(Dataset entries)
━━━━━━━━━━━━━━━━━━━━━━━━━━━━━━
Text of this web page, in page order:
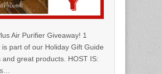
Air Purifier Giveaway! 1
part of our Holiday Gift Guide
great products. HOST IS:
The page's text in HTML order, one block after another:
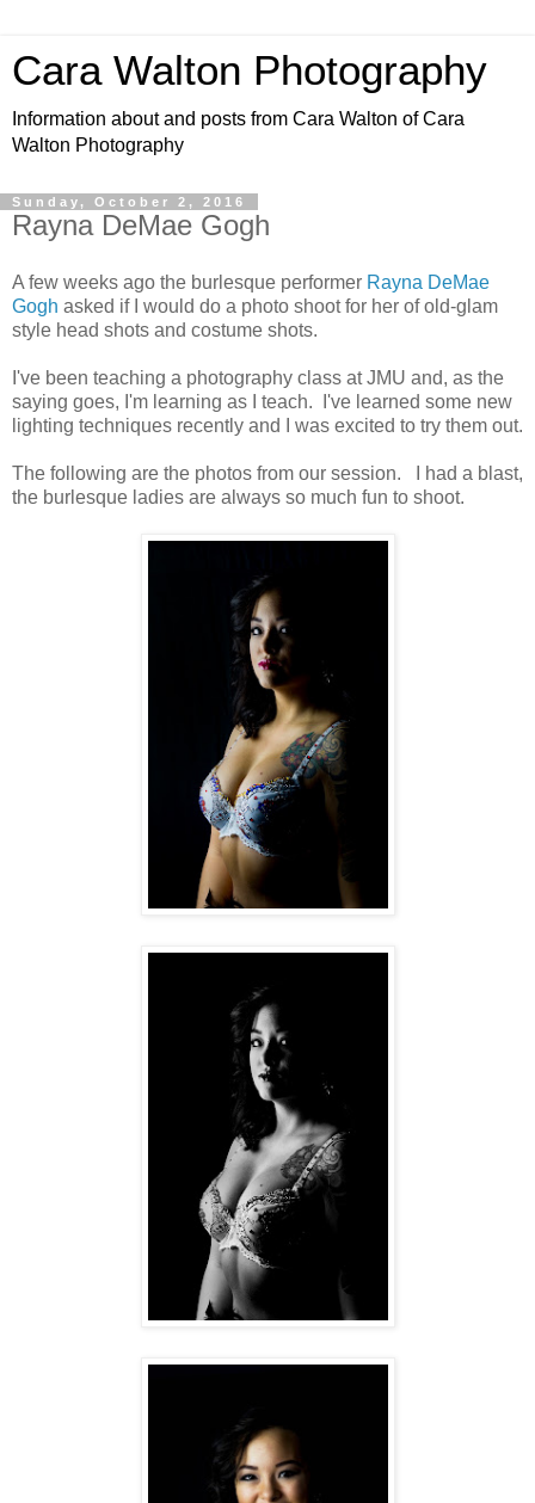
Cara Walton Photography
Information about and posts from Cara Walton of Cara
Walton Photography
Sunday, October 2, 2016
Rayna DeMae Gogh
A few weeks ago the burlesque performer Rayna DeMae
Gogh asked if I would do a photo shoot for her of old-glam
style head shots and costume shots.
I've been teaching a photography class at JMU and, as the
saying goes, I'm learning as I teach. I've learned some new
lighting techniques recently and I was excited to try them out.
The following are the photos from our session. I had a blast,
the burlesque ladies are always so much fun to shoot.
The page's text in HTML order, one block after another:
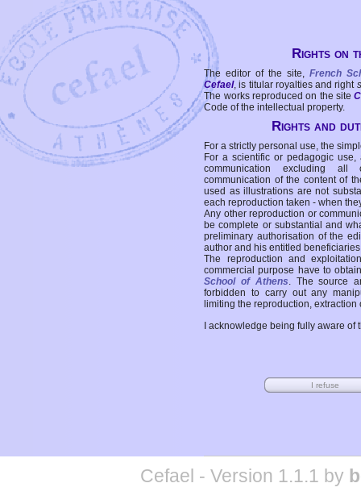
Rights on
The editor of the site, French
Cefael, is titular royalties and right
The works reproduced on the site
Code of the intellectual property.
Rights and
For a strictly personal use, the
For a scientific or pedagogic
communication excluding all
communication of the content of
used as illustrations are not
each reproduction taken - when
Any other reproduction or
be complete or substantial and
preliminary authorisation of the
author and his entitled
The reproduction and
commercial purpose have to
School of Athens. The source
forbidden to carry out any
limiting the reproduction,
I acknowledge being fully aware
Cefael - Version 1.1.1 by
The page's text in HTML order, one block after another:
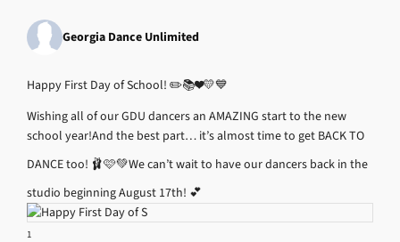
Georgia Dance Unlimited
Happy First Day of School! ✏️📚❤️💛💙
Wishing all of our GDU dancers an AMAZING start to the new
school year!And the best part… it’s almost time to get BACK TO
DANCE too! 🩰🩷💚We can’t wait to have our dancers back in the
studio beginning August 17th! 💕
1
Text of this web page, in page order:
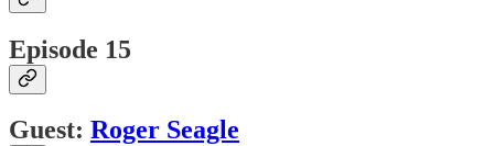
Episode 15
Guest: Roger Seagle
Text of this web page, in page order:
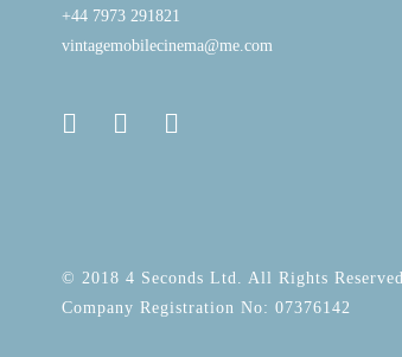
+44 7973 291821
vintagemobilecinema@me.com
© 2018 4 Seconds Ltd. All Rights Reserved
Company Registration No: 07376142
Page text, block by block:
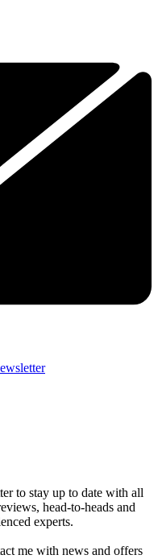
to stay up to date with all
head-to-heads and
experts.
me with news and offers
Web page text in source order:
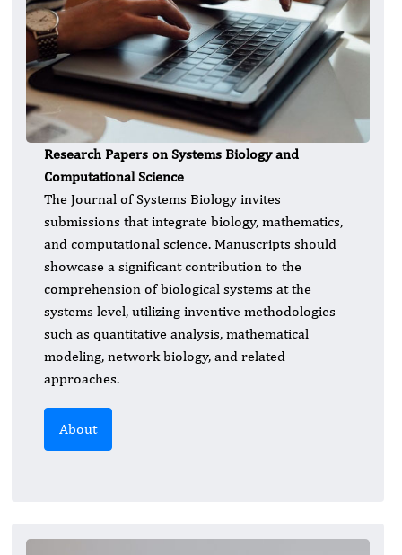
Research Papers on Systems Biology and
Computational Science
The Journal of Systems Biology invites
submissions that integrate biology, mathematics,
and computational science. Manuscripts should
showcase a significant contribution to the
comprehension of biological systems at the
systems level, utilizing inventive methodologies
such as quantitative analysis, mathematical
modeling, network biology, and related
approaches.
About
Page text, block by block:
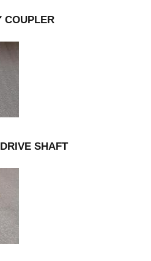
COUPLER
SHAFT
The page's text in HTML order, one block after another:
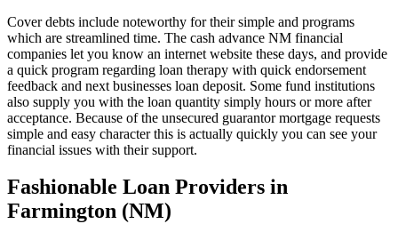
Cover debts include noteworthy for their simple and programs
which are streamlined time. The cash advance NM financial
companies let you know an internet website these days, and provide
a quick program regarding loan therapy with quick endorsement
feedback and next businesses loan deposit. Some fund institutions
also supply you with the loan quantity simply hours or more after
acceptance. Because of the unsecured guarantor mortgage requests
simple and easy character this is actually quickly you can see your
financial issues with their support.
Fashionable Loan Providers in
Farmington (NM)
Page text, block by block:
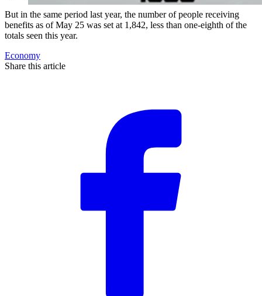
But in the same period last year, the number of people receiving
benefits as of May 25 was set at 1,842, less than one-eighth of the
totals seen this year.
Economy
Share this article
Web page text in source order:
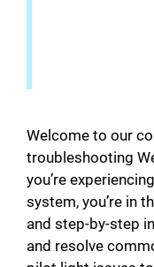
Welcome to our
troubleshooting
you’re
system, you’re in
and step-by-step
and resolve
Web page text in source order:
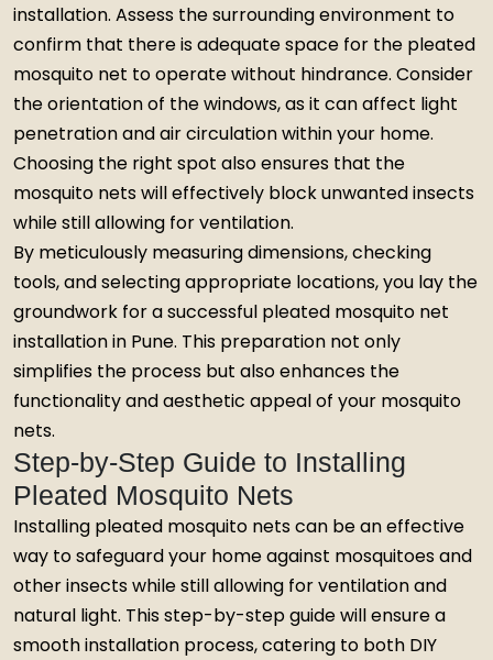
installation. Assess the surrounding environment to
confirm that there is adequate space for the pleated
mosquito net to operate without hindrance. Consider
the orientation of the windows, as it can affect light
penetration and air circulation within your home.
Choosing the right spot also ensures that the
mosquito nets will effectively block unwanted insects
while still allowing for ventilation.
By meticulously measuring dimensions, checking
tools, and selecting appropriate locations, you lay the
groundwork for a successful pleated mosquito net
installation in Pune. This preparation not only
simplifies the process but also enhances the
functionality and aesthetic appeal of your mosquito
nets.
Step-by-Step Guide to Installing
Pleated Mosquito Nets
Installing pleated mosquito nets can be an effective
way to safeguard your home against mosquitoes and
other insects while still allowing for ventilation and
natural light. This step-by-step guide will ensure a
smooth installation process, catering to both DIY
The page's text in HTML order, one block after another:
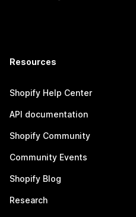
Resources
Shopify Help Center
API documentation
Shopify Community
Community Events
Shopify Blog
Research
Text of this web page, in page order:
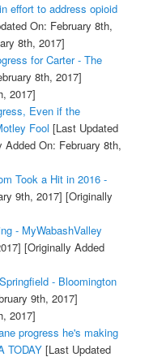
effort to address opioid
On: February 8th,
8th, 2017]
for Carter - The
8th, 2017]
2017]
Even if the
Fool [Last Updated
Added On: February 8th,
Took a Hit in 2016 -
9th, 2017] [Originally
- MyWabashValley
[Originally Added
- Bloomington
9th, 2017]
2017]
progress he's making
TODAY[Last Updated
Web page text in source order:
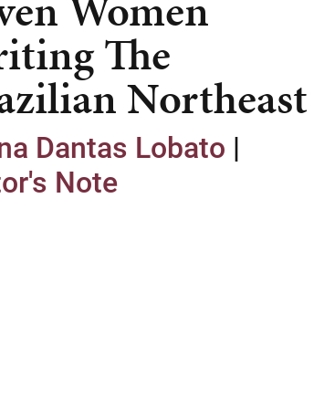
The
Northeast
Dantas Lobato |
Note
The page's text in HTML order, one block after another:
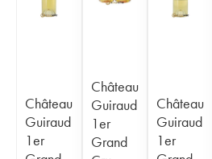
Château
Guiraud
1er
Château
Guiraud
1er
Grand
Château
Guiraud
1er
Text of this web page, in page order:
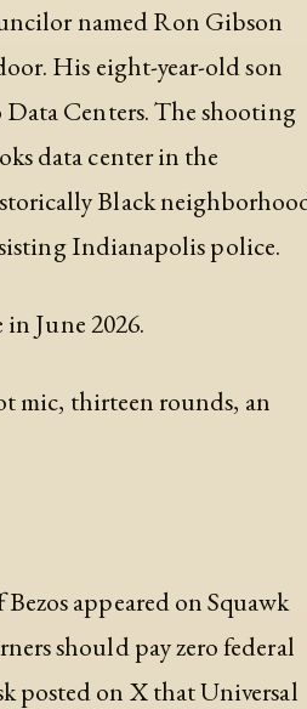
named Ron Gibson
His eight-year-old son
Centers. The shooting
data center in the
Black
Indianapolis police.
June 2026.
mic, thirteen rounds, an
appeared on Squawk
should pay zero federal
posted on X that Universal
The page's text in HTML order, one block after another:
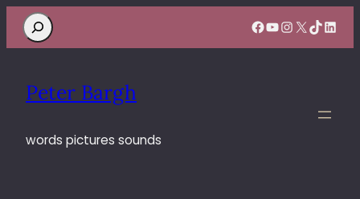
Search Facebook
YouTube
Instagram
X TikTok
Peter Bargh
words pictures sounds
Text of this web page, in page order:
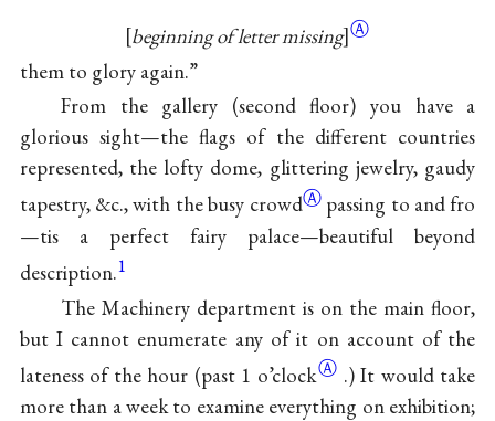
[beginning of letter missing]Ⓐ
them to glory again.”
From the gallery (second floor) you have a
glorious sight—the flags of the different countries
represented, the lofty dome, glittering jewelry, gaudy
tapestry, &c., with the busy crowdⒶ passing to and fro
—tis a perfect fairy palace—beautiful beyond
description.1
The Machinery department is on the main floor,
but I cannot enumerate any of it on account of the
lateness of the hour (past 1 o’clockⒶ .) It would take
more than a week to examine everything on exhibition;
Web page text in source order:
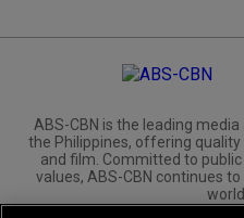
━━━━━━━━━━━━━━━━━━━━━━━━━━━━━━
#### Exercise instructions:
A complete and exact copy of the records is required. Exclude the pictures.

#### Solution for this problem:
Text of this web page, in page order:
Air Purifier Giveaway! 1
part of our Holiday Gift Guide
great products. HOST IS:
The page's text in HTML order, one block after another:
Cara Walton Photography
Information about and posts from Cara Walton of Cara
Walton Photography
Sunday, October 2, 2016
Rayna DeMae Gogh
A few weeks ago the burlesque performer Rayna DeMae
Gogh asked if I would do a photo shoot for her of old-glam
style head shots and costume shots.
I've been teaching a photography class at JMU and, as the
saying goes, I'm learning as I teach. I've learned some new
lighting techniques recently and I was excited to try them out.
The following are the photos from our session. I had a blast,
the burlesque ladies are always so much fun to shoot.
The page's text in HTML order, one block after another:
Rights on
The editor of the site, French
Cefael, is titular royalties and right
The works reproduced on the site
Code of the intellectual property.
Rights and
For a strictly personal use, the
For a scientific or pedagogic
communication excluding all
communication of the content of
used as illustrations are not
each reproduction taken - when
Any other reproduction or
be complete or substantial and
preliminary authorisation of the
author and his entitled
The reproduction and
commercial purpose have to
School of Athens. The source
forbidden to carry out any
limiting the reproduction,
I acknowledge being fully aware
Cefael - Version 1.1.1 by
The page's text in HTML order, one block after another:
Georgia Dance Unlimited
Happy First Day of School! ✏️📚❤️💛💙
Wishing all of our GDU dancers an AMAZING start to the new
school year!And the best part… it’s almost time to get BACK TO
DANCE too! 🩰🩷💚We can’t wait to have our dancers back in the
studio beginning August 17th! 💕
1
Text of this web page, in page order:
Episode 15
Guest: Roger Seagle
Text of this web page, in page order:
+44 7973 291821
vintagemobilecinema@me.com
© 2018 4 Seconds Ltd. All Rights Reserved
Company Registration No: 07376142
Page text, block by block:
to stay up to date with all
head-to-heads and
experts.
me with news and offers
Web page text in source order:
Research Papers on Systems Biology and
Computational Science
The Journal of Systems Biology invites
submissions that integrate biology, mathematics,
and computational science. Manuscripts should
showcase a significant contribution to the
comprehension of biological systems at the
systems level, utilizing inventive methodologies
such as quantitative analysis, mathematical
modeling, network biology, and related
approaches.
About
Page text, block by block:
COUPLER
SHAFT
The page's text in HTML order, one block after another:
Cover debts include noteworthy for their simple and programs
which are streamlined time. The cash advance NM financial
companies let you know an internet website these days, and provide
a quick program regarding loan therapy with quick endorsement
feedback and next businesses loan deposit. Some fund institutions
also supply you with the loan quantity simply hours or more after
acceptance. Because of the unsecured guarantor mortgage requests
simple and easy character this is actually quickly you can see your
financial issues with their support.
Fashionable Loan Providers in
Farmington (NM)
Page text, block by block:
But in the same period last year, the number of people receiving
benefits as of May 25 was set at 1,842, less than one-eighth of the
totals seen this year.
Economy
Share this article
Web page text in source order:
Welcome to our
troubleshooting
you’re
system, you’re in
and step-by-step
and resolve
Web page text in source order:
installation. Assess the surrounding environment to
confirm that there is adequate space for the pleated
mosquito net to operate without hindrance. Consider
the orientation of the windows, as it can affect light
penetration and air circulation within your home.
Choosing the right spot also ensures that the
mosquito nets will effectively block unwanted insects
while still allowing for ventilation.
By meticulously measuring dimensions, checking
tools, and selecting appropriate locations, you lay the
groundwork for a successful pleated mosquito net
installation in Pune. This preparation not only
simplifies the process but also enhances the
functionality and aesthetic appeal of your mosquito
nets.
Step-by-Step Guide to Installing
Pleated Mosquito Nets
Installing pleated mosquito nets can be an effective
way to safeguard your home against mosquitoes and
other insects while still allowing for ventilation and
natural light. This step-by-step guide will ensure a
smooth installation process, catering to both DIY
The page's text in HTML order, one block after another:
Resources
Shopify Help Center
API documentation
Shopify Community
Community Events
Shopify Blog
Research
Text of this web page, in page order:
effort to address opioid
On: February 8th,
8th, 2017]
for Carter - The
8th, 2017]
2017]
Even if the
Fool [Last Updated
Added On: February 8th,
Took a Hit in 2016 -
9th, 2017] [Originally
- MyWabashValley
[Originally Added
- Bloomington
9th, 2017]
2017]
progress he's making
TODAY[Last Updated
Web page text in source order:
The
Northeast
Dantas Lobato |
Note
The page's text in HTML order, one block after another:
Château
Guiraud
1er
Château
Guiraud
1er
Grand
Château
Guiraud
1er
Text of this web page, in page order:
named Ron Gibson
His eight-year-old son
Centers. The shooting
data center in the
Black
Indianapolis police.
June 2026.
mic, thirteen rounds, an
appeared on Squawk
should pay zero federal
posted on X that Universal
The page's text in HTML order, one block after another:
Search Facebook
YouTube
Instagram
X TikTok
Peter Bargh
words pictures sounds
Text of this web page, in page order:
[beginning of letter missing]Ⓐ
them to glory again.”
From the gallery (second floor) you have a
glorious sight—the flags of the different countries
represented, the lofty dome, glittering jewelry, gaudy
tapestry, &c., with the busy crowdⒶ passing to and fro
—tis a perfect fairy palace—beautiful beyond
description.1
The Machinery department is on the main floor,
but I cannot enumerate any of it on account of the
lateness of the hour (past 1 o’clockⒶ .) It would take
more than a week to examine everything on exhibition;
Web page text in source order:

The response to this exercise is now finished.